Provided records:
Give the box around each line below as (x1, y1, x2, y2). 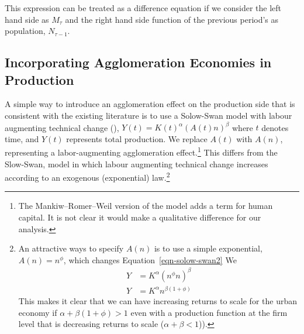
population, (5, 25, 46, 37)
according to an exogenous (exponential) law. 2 (5, 170, 170, 183)
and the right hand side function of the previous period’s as (65, 13, 279, 25)
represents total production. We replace (66, 132, 208, 144)
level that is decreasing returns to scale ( (18, 318, 164, 330)
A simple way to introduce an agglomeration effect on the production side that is (5, 98, 295, 110)
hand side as (5, 13, 49, 25)
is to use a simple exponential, (154, 242, 262, 254)
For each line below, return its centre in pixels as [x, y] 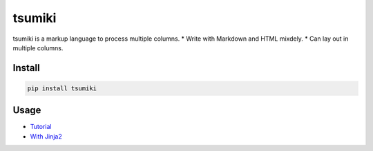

Problem to solve:
Return each line above where the word "hand" shows up.

Response below:
and the right hand side function of the previous period’s as (65, 13, 279, 25)
hand side as (5, 13, 49, 25)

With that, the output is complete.